- **EXERCISE DETAILS**
Write out only the lines from the top of the listing below through the one with "1 Qianzhaojialou, Bozhou, Beijing, CN", exactly as they stand, while keeping pictures out of the copy.

- **RECORDS SUPPLIED**
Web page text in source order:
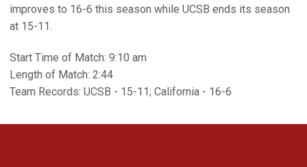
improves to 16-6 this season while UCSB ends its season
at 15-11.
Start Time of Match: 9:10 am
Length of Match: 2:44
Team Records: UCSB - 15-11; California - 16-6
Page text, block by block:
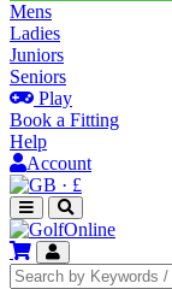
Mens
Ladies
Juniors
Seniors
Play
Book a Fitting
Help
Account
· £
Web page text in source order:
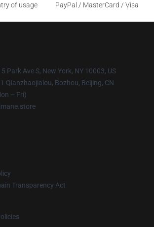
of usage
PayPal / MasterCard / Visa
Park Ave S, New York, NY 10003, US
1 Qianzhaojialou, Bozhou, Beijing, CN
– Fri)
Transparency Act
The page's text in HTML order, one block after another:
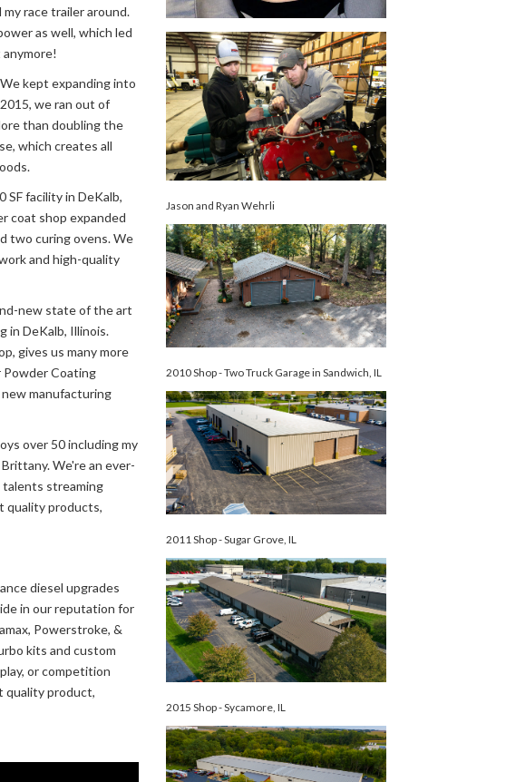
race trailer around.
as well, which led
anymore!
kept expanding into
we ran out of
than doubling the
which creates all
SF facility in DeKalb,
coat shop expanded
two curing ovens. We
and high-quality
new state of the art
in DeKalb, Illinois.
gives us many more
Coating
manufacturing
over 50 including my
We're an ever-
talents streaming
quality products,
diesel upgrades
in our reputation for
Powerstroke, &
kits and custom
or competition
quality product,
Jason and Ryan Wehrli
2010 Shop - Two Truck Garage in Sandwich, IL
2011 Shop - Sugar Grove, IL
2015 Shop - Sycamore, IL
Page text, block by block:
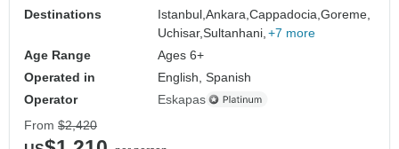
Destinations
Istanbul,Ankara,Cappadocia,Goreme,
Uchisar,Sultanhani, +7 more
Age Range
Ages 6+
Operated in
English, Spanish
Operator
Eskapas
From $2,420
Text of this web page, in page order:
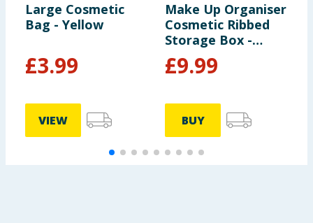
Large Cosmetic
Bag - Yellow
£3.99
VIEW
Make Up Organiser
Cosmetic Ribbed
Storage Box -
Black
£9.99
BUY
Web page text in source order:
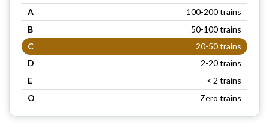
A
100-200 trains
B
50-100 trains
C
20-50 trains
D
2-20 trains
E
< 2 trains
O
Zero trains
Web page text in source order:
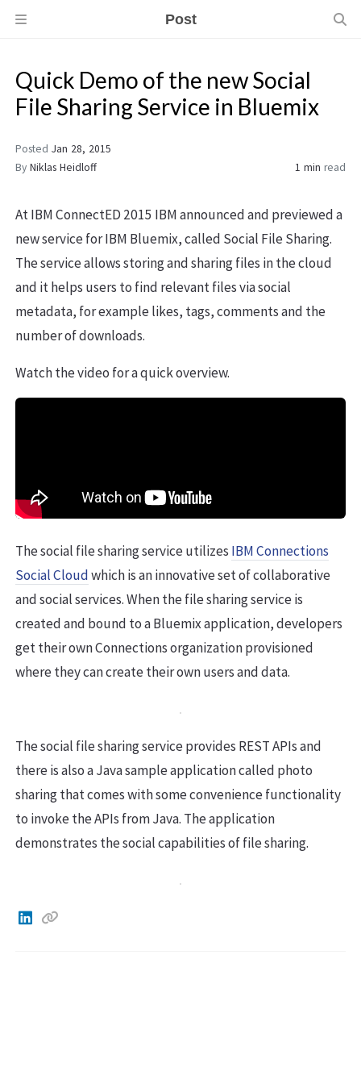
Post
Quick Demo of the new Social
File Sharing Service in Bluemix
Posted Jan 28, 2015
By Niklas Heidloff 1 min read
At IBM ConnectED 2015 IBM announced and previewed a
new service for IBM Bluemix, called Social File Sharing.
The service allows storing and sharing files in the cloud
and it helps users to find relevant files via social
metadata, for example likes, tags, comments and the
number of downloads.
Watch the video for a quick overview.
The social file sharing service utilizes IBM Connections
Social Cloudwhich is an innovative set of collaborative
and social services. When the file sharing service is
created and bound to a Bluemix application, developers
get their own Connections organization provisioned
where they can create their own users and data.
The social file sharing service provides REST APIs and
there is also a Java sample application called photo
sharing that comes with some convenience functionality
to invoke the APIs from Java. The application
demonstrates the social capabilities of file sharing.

- **COMPLETED TASK**
Web page text in source order:
improves to 16-6 this season while UCSB ends its season
at 15-11.
Start Time of Match: 9:10 am
Length of Match: 2:44
Team Records: UCSB - 15-11; California - 16-6
Page text, block by block:
Mens
Ladies
Juniors
Seniors
Play
Book a Fitting
Help
Account
· £
Web page text in source order:
of usage
PayPal / MasterCard / Visa
Park Ave S, New York, NY 10003, US
1 Qianzhaojialou, Bozhou, Beijing, CN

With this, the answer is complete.